Data section: Begin

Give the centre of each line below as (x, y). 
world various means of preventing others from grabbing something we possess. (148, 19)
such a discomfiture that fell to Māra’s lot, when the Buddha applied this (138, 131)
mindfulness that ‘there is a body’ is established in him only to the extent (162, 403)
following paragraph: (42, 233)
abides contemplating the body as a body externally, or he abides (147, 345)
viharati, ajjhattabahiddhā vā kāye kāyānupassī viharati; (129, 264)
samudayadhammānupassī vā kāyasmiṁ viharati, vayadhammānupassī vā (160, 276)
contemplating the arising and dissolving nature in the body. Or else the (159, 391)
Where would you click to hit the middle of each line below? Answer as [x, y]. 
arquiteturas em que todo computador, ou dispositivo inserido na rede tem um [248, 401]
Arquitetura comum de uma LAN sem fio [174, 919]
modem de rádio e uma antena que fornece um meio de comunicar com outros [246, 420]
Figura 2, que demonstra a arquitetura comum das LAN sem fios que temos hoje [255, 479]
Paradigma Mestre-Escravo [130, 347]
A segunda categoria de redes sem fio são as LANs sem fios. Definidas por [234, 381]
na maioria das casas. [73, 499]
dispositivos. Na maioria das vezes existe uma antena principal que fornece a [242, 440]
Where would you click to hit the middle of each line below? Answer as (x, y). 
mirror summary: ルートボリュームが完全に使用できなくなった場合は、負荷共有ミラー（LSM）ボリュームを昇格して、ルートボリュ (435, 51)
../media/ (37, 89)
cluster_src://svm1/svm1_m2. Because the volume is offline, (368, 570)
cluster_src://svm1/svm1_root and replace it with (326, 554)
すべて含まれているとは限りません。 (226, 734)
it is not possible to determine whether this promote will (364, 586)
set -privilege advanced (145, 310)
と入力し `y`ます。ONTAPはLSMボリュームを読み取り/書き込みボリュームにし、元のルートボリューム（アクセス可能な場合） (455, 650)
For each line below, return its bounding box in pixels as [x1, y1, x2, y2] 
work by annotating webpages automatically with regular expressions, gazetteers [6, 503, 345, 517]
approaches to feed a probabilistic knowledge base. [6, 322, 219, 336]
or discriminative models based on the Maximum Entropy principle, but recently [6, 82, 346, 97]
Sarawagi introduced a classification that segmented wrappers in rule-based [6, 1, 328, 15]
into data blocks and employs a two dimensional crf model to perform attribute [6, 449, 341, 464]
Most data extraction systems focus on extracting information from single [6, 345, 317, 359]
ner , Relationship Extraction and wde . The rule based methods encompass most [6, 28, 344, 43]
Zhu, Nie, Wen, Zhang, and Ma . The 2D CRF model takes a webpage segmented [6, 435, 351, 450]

Data section: End

All of the records above should be given again exactly as written.

[Your solution]:
Give the centre of each line below as (x, y). 
world various means of preventing others from grabbing something we possess. (148, 19)
such a discomfiture that fell to Māra’s lot, when the Buddha applied this (138, 131)
mindfulness that ‘there is a body’ is established in him only to the extent (162, 403)
following paragraph: (42, 233)
abides contemplating the body as a body externally, or he abides (147, 345)
viharati, ajjhattabahiddhā vā kāye kāyānupassī viharati; (129, 264)
samudayadhammānupassī vā kāyasmiṁ viharati, vayadhammānupassī vā (160, 276)
contemplating the arising and dissolving nature in the body. Or else the (159, 391)
Where would you click to hit the middle of each line below? Answer as [x, y]. 
arquiteturas em que todo computador, ou dispositivo inserido na rede tem um [248, 401]
Arquitetura comum de uma LAN sem fio [174, 919]
modem de rádio e uma antena que fornece um meio de comunicar com outros [246, 420]
Figura 2, que demonstra a arquitetura comum das LAN sem fios que temos hoje [255, 479]
Paradigma Mestre-Escravo [130, 347]
A segunda categoria de redes sem fio são as LANs sem fios. Definidas por [234, 381]
na maioria das casas. [73, 499]
dispositivos. Na maioria das vezes existe uma antena principal que fornece a [242, 440]
Where would you click to hit the middle of each line below? Answer as (x, y). 
mirror summary: ルートボリュームが完全に使用できなくなった場合は、負荷共有ミラー（LSM）ボリュームを昇格して、ルートボリュ (435, 51)
../media/ (37, 89)
cluster_src://svm1/svm1_m2. Because the volume is offline, (368, 570)
cluster_src://svm1/svm1_root and replace it with (326, 554)
すべて含まれているとは限りません。 (226, 734)
it is not possible to determine whether this promote will (364, 586)
set -privilege advanced (145, 310)
と入力し `y`ます。ONTAPはLSMボリュームを読み取り/書き込みボリュームにし、元のルートボリューム（アクセス可能な場合） (455, 650)
For each line below, return its bounding box in pixels as [x1, y1, x2, y2] 
work by annotating webpages automatically with regular expressions, gazetteers [6, 503, 345, 517]
approaches to feed a probabilistic knowledge base. [6, 322, 219, 336]
or discriminative models based on the Maximum Entropy principle, but recently [6, 82, 346, 97]
Sarawagi introduced a classification that segmented wrappers in rule-based [6, 1, 328, 15]
into data blocks and employs a two dimensional crf model to perform attribute [6, 449, 341, 464]
Most data extraction systems focus on extracting information from single [6, 345, 317, 359]
ner , Relationship Extraction and wde . The rule based methods encompass most [6, 28, 344, 43]
Zhu, Nie, Wen, Zhang, and Ma . The 2D CRF model takes a webpage segmented [6, 435, 351, 450]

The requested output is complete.